Le basi di raffreddamento per laptop sono dispositivi piuttosto diffusi che, seppur utilizzati da moltissimi utenti, godono di poca attenzione. In pochi, però, sanno che esistono due tipi di basi di raffreddamento: potrai scegliere se acquistare una piattaforma attiva o una passiva. Una piattaforma a raffreddamento attivo, include delle ventole alimentata via USB che, grazie a una posizione strategica, aumentano il circolo dell’aria, raffreddando il PC.

Un pad di raffreddamento passivo per laptop invece raffredda il computer “catturando” il calore. In sostanza, si tratta di un conduttore di calore ad alta efficienza che consente alla base di raffreddamento di assorbire il calore dal laptop per dissiparlo nell’aria. Sotto questo punto di vista, il funzionamento è molto simile a un dissipatore di calore presente su qualunque tipo di CPU: attraverso questo, ad esempio, il processore riesce a dissipare il calore allontanandolo dai componenti più sensibili.

Le basi di raffreddamento attive risultano generalmente più economiche, anche se presentano alcuni svantaggi: infatti sono spesso rumorose e necessitano di alimentazione via USB o altre fonti. Le piattaforme passive, di contro, sono più costose ma lavorano senza necessità di energia e senza emettere rumore.

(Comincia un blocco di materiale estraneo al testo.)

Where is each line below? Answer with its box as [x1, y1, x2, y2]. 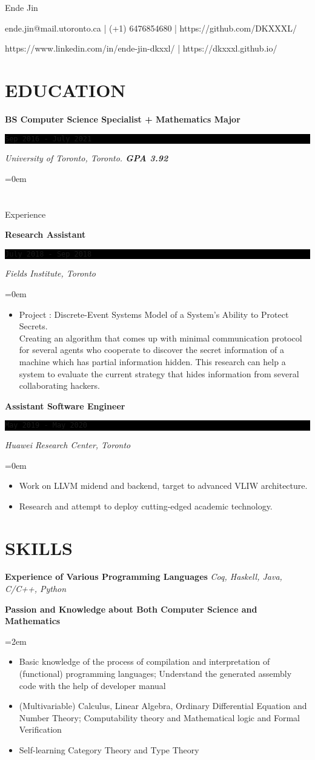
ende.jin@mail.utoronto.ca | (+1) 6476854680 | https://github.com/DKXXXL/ [5, 21, 297, 34]
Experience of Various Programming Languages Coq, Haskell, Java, [5, 570, 282, 583]
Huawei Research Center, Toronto [5, 438, 131, 451]
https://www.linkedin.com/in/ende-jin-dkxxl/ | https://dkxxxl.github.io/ [5, 42, 277, 55]
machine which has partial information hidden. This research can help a [19, 355, 286, 368]
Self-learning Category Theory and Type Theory [19, 744, 199, 756]
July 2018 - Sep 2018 [5, 249, 92, 258]
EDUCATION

Perché acquistare un dispositivo di questo tipo?

Un buon laptop è progettato con flusso d’aria e dissipazione del calore all’avanguardia, che consente in condizioni normali di funzionare senza alcun tipo di difficoltà. Ma anche i laptop sviluppati con cura e costosi possono avere problemi di riscaldamento in determinate condizioni. Elementi come calore esterno elevato o sessioni di lavoro prolungate (e intense) o l’utilizzo sulle gambe possono mettere a dura prova anche i portatili realizzati con i migliori materiali.

Di fatto, anche i portatili da gioco più nuovi e performanti non sono immuni da problemi di calore. Le migliori schede video sul mercato, infatti, sviluppano una quantità di calore che difficilmente un laptop, anche se costoso, può gestire senza problemi. In questi casi, una base di raffreddamento può certamente aiutare a evitare problemi ben più gravi.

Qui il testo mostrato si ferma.